*MATERIAL SHOWN:*
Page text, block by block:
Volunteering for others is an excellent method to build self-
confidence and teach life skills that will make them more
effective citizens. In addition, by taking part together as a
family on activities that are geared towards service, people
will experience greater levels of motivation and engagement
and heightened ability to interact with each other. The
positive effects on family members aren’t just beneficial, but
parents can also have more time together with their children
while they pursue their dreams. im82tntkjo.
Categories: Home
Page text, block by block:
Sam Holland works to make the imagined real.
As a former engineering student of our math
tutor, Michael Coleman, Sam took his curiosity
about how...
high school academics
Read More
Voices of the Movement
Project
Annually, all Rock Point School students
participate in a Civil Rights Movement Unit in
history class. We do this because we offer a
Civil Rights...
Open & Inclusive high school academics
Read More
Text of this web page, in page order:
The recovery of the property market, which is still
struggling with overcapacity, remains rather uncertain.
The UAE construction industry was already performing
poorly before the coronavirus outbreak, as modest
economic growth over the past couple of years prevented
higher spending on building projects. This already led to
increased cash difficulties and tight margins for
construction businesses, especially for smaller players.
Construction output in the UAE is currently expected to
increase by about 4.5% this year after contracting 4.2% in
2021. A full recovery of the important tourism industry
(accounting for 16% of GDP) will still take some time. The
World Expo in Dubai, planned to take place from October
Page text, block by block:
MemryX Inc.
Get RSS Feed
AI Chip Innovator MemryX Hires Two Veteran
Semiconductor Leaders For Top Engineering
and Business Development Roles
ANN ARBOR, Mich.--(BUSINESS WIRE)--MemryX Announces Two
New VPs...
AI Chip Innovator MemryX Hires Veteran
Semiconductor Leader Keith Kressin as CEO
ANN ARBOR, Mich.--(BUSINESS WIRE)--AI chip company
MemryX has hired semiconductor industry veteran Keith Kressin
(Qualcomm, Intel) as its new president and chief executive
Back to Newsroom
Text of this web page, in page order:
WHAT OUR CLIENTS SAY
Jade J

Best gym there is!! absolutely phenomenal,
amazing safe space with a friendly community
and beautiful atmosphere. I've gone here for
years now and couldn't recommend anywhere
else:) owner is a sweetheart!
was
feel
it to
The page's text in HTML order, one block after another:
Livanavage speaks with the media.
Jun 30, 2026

*EXERCISE BRIEF:* Going through the records above, state how many lines include the word "family", and give no other text.

*COMPLETED EXERCISE:* 2